Online Program Instructions
Use the tabs to the right of the page to see the workouts broken down by phase. The first tab, “Foundation Phase” provides an outline of the weekly training schedule during phase one. The second tab, “Weeks 1-4 Workouts” provides the strength workouts for the first phase. The subsequent phases are in the appropriate order as they are listed below. Please ask the staff if you have any questions or confusion about what workout you should be doing. Our contact information is under the “About Us” heading at the top of the page. Have a safe and healthy off-season!

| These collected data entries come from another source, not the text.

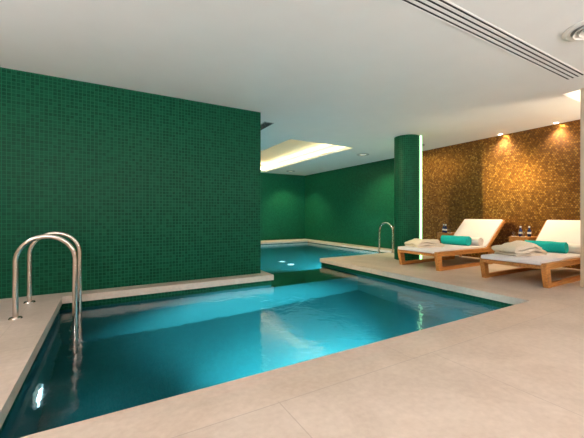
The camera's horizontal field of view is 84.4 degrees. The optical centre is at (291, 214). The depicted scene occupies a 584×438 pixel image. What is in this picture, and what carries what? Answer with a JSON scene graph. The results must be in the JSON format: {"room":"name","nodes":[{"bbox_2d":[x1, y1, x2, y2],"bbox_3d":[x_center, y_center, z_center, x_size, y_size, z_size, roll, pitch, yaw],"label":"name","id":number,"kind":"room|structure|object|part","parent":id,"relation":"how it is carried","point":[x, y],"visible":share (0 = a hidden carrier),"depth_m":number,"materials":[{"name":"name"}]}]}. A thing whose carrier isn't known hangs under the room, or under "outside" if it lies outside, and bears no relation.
{"room":"indoor swimming pool","nodes":[
{"label":"indoor swimming pool","id":0,"kind":"room"},
{"bbox_2d":[0,67,260,298],"bbox_3d":[-3.009,-0.375,4.310,5.498,2.770,0.365,0,0,-30],"label":"wall","id":1,"kind":"structure","parent":0,"point":[151,188],"depth_m":4.49,"materials":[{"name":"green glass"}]},
{"bbox_2d":[62,270,273,303],"bbox_3d":[-1.742,1.044,4.982,2.895,0.087,0.730,0,0,-30],"label":"trim","id":2,"kind":"structure","parent":1,"relation":"attached to","point":[88,295],"depth_m":4.57,"materials":[{"name":"beige stone"}]},
{"bbox_2d":[261,173,304,240],"bbox_3d":[-4.101,-0.345,11.853,11.150,2.830,0.270,0,0,-30],"label":"wall","id":3,"kind":"structure","parent":0,"point":[282,195],"depth_m":13.83,"materials":[{"name":"green tile"}]},
{"bbox_2d":[261,239,391,252],"bbox_3d":[-2.411,1.095,8.925,11.150,0.070,7.030,0,0,-30],"label":"trim","id":4,"kind":"structure","parent":3,"relation":"attached to","point":[386,250],"depth_m":12.41,"materials":[{"name":"beige stone"}]},
{"bbox_2d":[0,0,583,175],"bbox_3d":[-0.306,-1.800,5.279,11.150,0.080,15.450,0,0,-30],"label":"ceiling","id":5,"kind":"structure","parent":0,"point":[358,76],"depth_m":3.67,"materials":[{"name":"white paint"}]},
{"bbox_2d":[261,121,273,129],"bbox_3d":[-0.644,-1.752,6.476,0.200,0.016,0.860,0,0,-30],"label":"ceiling vent","id":6,"kind":"object","parent":5,"relation":"in","point":[264,124],"visible":0.45,"depth_m":6.23,"materials":[{"name":"grey metal"}]},
{"bbox_2d":[261,139,343,168],"bbox_3d":[-0.560,-1.975,10.271,2.340,0.270,5.790,0,0,-30],"label":"cove","id":7,"kind":"object","parent":5,"relation":"in","point":[289,151],"visible":0.2,"depth_m":10.45,"materials":[{"name":"beige paint"}]},
{"bbox_2d":[398,0,583,80],"bbox_3d":[1.996,-1.758,3.173,3.830,0.004,0.200,0,0,-30],"label":"ceiling vent","id":8,"kind":"object","parent":5,"relation":"in","point":[445,11],"visible":1,"depth_m":3.14,"materials":[{"name":"white metal"}]},
{"bbox_3d":[2.030,-1.758,3.085,3.800,0.004,0.013,0,0,-30],"label":"blade","id":9,"kind":"part","parent":8,"relation":"part of","materials":[{"name":"white paint"}]},
{"bbox_2d":[562,20,583,41],"bbox_3d":[2.838,-1.742,3.024,0.470,0.036,0.470,0,0,-30],"label":"recessed light","id":10,"kind":"object","parent":5,"relation":"in","point":[575,33],"visible":1,"depth_m":3.10,"materials":[{"name":"white metal"}]},
{"bbox_2d":[0,252,583,437],"bbox_3d":[1.274,1.044,2.543,11.150,0.087,9.130,0,0,-30],"label":"floor","id":11,"kind":"structure","parent":0,"point":[525,379],"depth_m":1.83,"materials":[{"name":"beige tile"}]},
{"bbox_2d":[0,297,61,428],"bbox_3d":[-2.219,1.044,2.578,0.335,0.087,2.955,0,0,-30],"label":"trim","id":12,"kind":"structure","parent":11,"relation":"attached to","point":[21,340],"depth_m":2.53,"materials":[{"name":"beige stone"}]},
{"bbox_2d":[8,231,81,325],"bbox_3d":[-2.641,1.130,3.510,0.564,1.879,0.772,0,0,-30],"label":"pool ladder","id":13,"kind":"object","parent":12,"relation":"attached to","point":[76,255],"visible":0.8,"depth_m":3.33,"materials":[{"name":"silver metal"}]},
{"bbox_3d":[-2.795,1.130,3.802,0.526,1.879,0.048,0,0,-30],"label":"handrail","id":14,"kind":"part","parent":13,"relation":"part of","materials":[{"name":"silver metal"}]},
{"bbox_2d":[20,296,578,437],"bbox_3d":[0.831,1.044,2.440,5.480,0.087,0.335,0,0,-30],"label":"trim","id":15,"kind":"structure","parent":11,"relation":"attached to","point":[178,414],"depth_m":1.92,"materials":[{"name":"beige stone"}]},
{"bbox_2d":[378,222,393,252],"bbox_3d":[2.751,1.130,8.755,0.632,1.879,0.564,0,0,-30],"label":"pool ladder","id":16,"kind":"object","parent":11,"relation":"attached to","point":[389,224],"visible":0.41,"depth_m":8.62,"materials":[{"name":"silver metal"}]},
{"bbox_2d":[320,257,545,304],"bbox_3d":[1.881,1.044,5.702,0.400,0.087,4.265,0,0,-30],"label":"trim","id":17,"kind":"structure","parent":11,"relation":"attached to","point":[508,296],"depth_m":4.84,"materials":[{"name":"beige stone"}]},
{"bbox_2d":[437,232,461,256],"bbox_3d":[3.799,0.713,7.770,0.450,0.575,0.350,0,0,-30],"label":"side table","id":18,"kind":"object","parent":11,"relation":"on","point":[439,234],"visible":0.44,"depth_m":7.73,"materials":[{"name":"brown wood"}]},
{"bbox_2d":[398,219,504,270],"bbox_3d":[3.317,0.547,6.649,2.304,0.906,0.900,0,0,-30],"label":"sun lounger","id":19,"kind":"object","parent":11,"relation":"on","point":[488,230],"visible":0.83,"depth_m":6.54,"materials":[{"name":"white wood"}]},
{"bbox_3d":[2.208,0.872,6.491,0.155,0.257,0.065,0,0,-30],"label":"leg","id":20,"kind":"part","parent":19,"relation":"part of","materials":[{"name":"brown wood"}]},
{"bbox_2d":[404,238,444,247],"bbox_3d":[2.659,0.551,6.448,0.646,0.156,0.464,0,0,-12],"label":"folded towel","id":21,"kind":"object","parent":19,"relation":"on","point":[419,243],"visible":0.98,"depth_m":6.29,"materials":[{"name":"white fabric"}]},
{"bbox_3d":[2.625,0.872,5.768,0.155,0.257,0.065,0,0,-30],"label":"leg","id":22,"kind":"part","parent":19,"relation":"part of","materials":[{"name":"brown wood"}]},
{"bbox_2d":[398,244,484,252],"bbox_3d":[3.019,0.659,6.496,1.635,0.060,0.808,0,0,-30],"label":"seat cushion","id":23,"kind":"object","parent":19,"relation":"on","point":[448,247],"depth_m":6.21,"materials":[{"name":"white fabric"}]},
{"bbox_2d":[441,235,471,245],"bbox_3d":[3.450,0.531,6.795,0.219,0.195,0.577,0,0,-34],"label":"rolled towel","id":24,"kind":"object","parent":19,"relation":"on","point":[445,239],"visible":1,"depth_m":6.69,"materials":[{"name":"teal fabric"}]},
{"bbox_3d":[3.433,0.705,6.234,2.020,0.080,0.065,0,0,-30],"label":"rail","id":25,"kind":"part","parent":19,"relation":"part of","materials":[{"name":"brown wood"}]},
{"bbox_2d":[471,237,482,245],"bbox_3d":[3.719,0.545,6.765,0.195,0.168,0.511,0,0,-30],"label":"rolled towel","id":26,"kind":"object","parent":19,"relation":"on","point":[475,241],"visible":0.48,"depth_m":6.56,"materials":[{"name":"white fabric"}]},
{"bbox_2d":[454,219,502,246],"bbox_3d":[3.993,0.376,7.040,0.653,0.564,0.840,0,0,-30],"label":"cushion","id":27,"kind":"object","parent":19,"relation":"on","point":[488,230],"depth_m":6.96,"materials":[{"name":"white fabric"}]},
{"bbox_3d":[4.019,0.404,7.054,0.683,0.596,0.890,0,0,-30],"label":"frame","id":28,"kind":"part","parent":19,"relation":"part of","materials":[{"name":"brown wood"}]},
{"bbox_2d":[509,236,536,242],"bbox_3d":[4.601,0.713,6.380,0.450,0.575,0.350,0,0,-30],"label":"side table","id":29,"kind":"object","parent":11,"relation":"on","point":[511,238],"visible":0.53,"depth_m":6.26,"materials":[{"name":"brown wood"}]},
{"bbox_2d":[527,226,530,236],"bbox_3d":[4.642,0.323,6.300,0.067,0.205,0.067,0,0,-30],"label":"water bottle","id":30,"kind":"object","parent":29,"relation":"on","point":[529,229],"visible":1,"depth_m":6.28,"materials":[{"name":"blue plastic"}]},
{"bbox_2d":[480,220,579,287],"bbox_3d":[4.186,0.547,5.304,2.304,0.906,0.900,0,0,-30],"label":"sun lounger","id":31,"kind":"object","parent":11,"relation":"on","point":[568,231],"visible":0.65,"depth_m":5.00,"materials":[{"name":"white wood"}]},
{"bbox_3d":[3.077,0.872,5.145,0.155,0.257,0.065,0,0,-30],"label":"leg","id":32,"kind":"part","parent":31,"relation":"part of","materials":[{"name":"brown wood"}]},
{"bbox_2d":[491,240,546,256],"bbox_3d":[3.650,0.519,5.147,0.706,0.220,0.462,0,0,-16],"label":"folded towel","id":33,"kind":"object","parent":31,"relation":"on","point":[517,248],"visible":1,"depth_m":4.99,"materials":[{"name":"white fabric"}]},
{"bbox_2d":[481,252,579,264],"bbox_3d":[3.888,0.659,5.150,1.635,0.060,0.808,0,0,-30],"label":"seat cushion","id":34,"kind":"object","parent":31,"relation":"on","point":[551,257],"depth_m":4.79,"materials":[{"name":"white fabric"}]},
{"bbox_3d":[3.495,0.872,4.422,0.155,0.257,0.065,0,0,-30],"label":"leg","id":35,"kind":"part","parent":31,"relation":"part of","materials":[{"name":"brown wood"}]},
{"bbox_2d":[525,240,568,253],"bbox_3d":[4.321,0.535,5.499,0.212,0.188,0.593,0,0,-33],"label":"rolled towel","id":36,"kind":"object","parent":31,"relation":"on","point":[548,246],"visible":0.76,"depth_m":5.34,"materials":[{"name":"teal fabric"}]},
{"bbox_2d":[536,220,579,243],"bbox_3d":[4.863,0.376,5.694,0.653,0.564,0.840,0,0,-30],"label":"cushion","id":37,"kind":"object","parent":31,"relation":"on","point":[568,231],"depth_m":5.83,"materials":[{"name":"white fabric"}]},
{"bbox_3d":[4.302,0.705,4.888,2.020,0.080,0.065,0,0,-30],"label":"rail","id":38,"kind":"part","parent":31,"relation":"part of","materials":[{"name":"brown wood"}]},
{"bbox_2d":[567,243,579,253],"bbox_3d":[4.587,0.548,5.442,0.183,0.162,0.509,0,0,-30],"label":"rolled towel","id":39,"kind":"object","parent":31,"relation":"on","point":[573,248],"visible":0.3,"depth_m":5.26,"materials":[{"name":"white fabric"}]},
{"bbox_2d":[580,88,583,286],"bbox_3d":[5.306,-0.520,2.530,0.280,3.040,4.675,0,0,-30],"label":"wall pier","id":40,"kind":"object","parent":11,"relation":"on","point":[581,89],"visible":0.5,"depth_m":4.46,"materials":[{"name":"beige paint"}]},
{"bbox_2d":[305,158,393,248],"bbox_3d":[2.199,-0.345,11.841,0.250,2.830,6.050,0,0,-30],"label":"wall","id":41,"kind":"structure","parent":0,"point":[348,205],"depth_m":11.57,"materials":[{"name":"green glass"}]},
{"bbox_2d":[394,134,419,260],"bbox_3d":[2.608,-0.380,7.302,0.554,2.760,0.554,0,0,-30],"label":"column","id":42,"kind":"structure","parent":0,"point":[406,147],"depth_m":7.07,"materials":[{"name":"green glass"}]},
{"bbox_2d":[420,136,421,258],"bbox_3d":[2.854,-0.380,7.150,0.062,2.760,0.060,0,0,-11],"label":"light strip","id":43,"kind":"object","parent":42,"relation":"attached to","point":[420,136],"visible":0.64,"depth_m":7.12,"materials":[{"name":"white plastic"}]},
{"bbox_2d":[422,119,579,268],"bbox_3d":[5.929,-0.375,5.230,0.400,2.770,9.130,0,0,-30],"label":"wall","id":44,"kind":"structure","parent":0,"point":[531,177],"depth_m":7.01,"materials":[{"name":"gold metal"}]},
{"bbox_2d":[570,90,579,96],"bbox_3d":[4.900,-1.975,4.272,1.540,0.270,2.000,0,0,-30],"label":"ceiling","id":45,"kind":"structure","parent":0,"point":[577,92],"depth_m":5.21,"materials":[{"name":"white paint"}]},
{"bbox_3d":[-0.306,1.967,5.279,11.150,1.465,15.450,0,0,-30],"label":"basin","id":46,"kind":"object","parent":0,"visible":0},
{"bbox_2d":[0,242,504,437],"bbox_3d":[-0.749,1.830,7.197,8.784,1.360,9.569,0,0,-30],"label":"pool water","id":47,"kind":"object","parent":46,"relation":"in","point":[118,356],"visible":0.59,"depth_m":3.10,"materials":[{"name":"teal liquid"}]},
{"bbox_2d":[60,242,512,308],"bbox_3d":[-0.306,1.161,5.279,11.150,0.148,15.450,0,0,-30],"label":"waterline band","id":48,"kind":"object","parent":46,"relation":"attached to","point":[110,300],"visible":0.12,"depth_m":4.71,"materials":[{"name":"green glass"}]}
]}

1. Foundation Phase — Weeks 1-4
This is the beginning of the program. Train with goals of increasing muscle mass, decreasing body fat, and improving endurance. This phase will prepare you for the more intense workouts of the Strength, Power, and Transfer/Sharpening Phases.
2. Strength Phase — Weeks 5-10
With an existing training base, the goal is to now increase overall strength by increasing the intensity of our lifts (i.e. choosing heavier weights). The training volume will be reduced slightly from the Foundation Phase in some exercises. However, the overall workload is greater due to the higher training intensity.
3. Power Phase — Weeks 11-14
Having progressed our strength in the previous phase, our goal now is to emphasize power development. Power is the combination of strength and speed. Our training intensity will remain high (continuing to increase), and our training focus should be on moving the weight in an explosive manner. Even when the weight is too challenging to move quickly, having the intent to move fast will result in improved muscle power. Be cautious to remain in control during the lowering phases of all lifts when applying this technique. Being explosive and powerful is not reckless and should not disregard safe training technique.
4. Skill Transfer & Sharpening Phase — Weeks 15-18
This phase is the transition between off-season training and on-field activity. Our strength levels will peak and speed will be progressed from the Power Phase. With baseball activity having already begun, training includes a directional movement emphasis in order to better represent on-field physical demands. Being able to move well in all directions is fundamental to improving athleticism.
“You never rise to the occasion, you merely fall to your level of preparation.”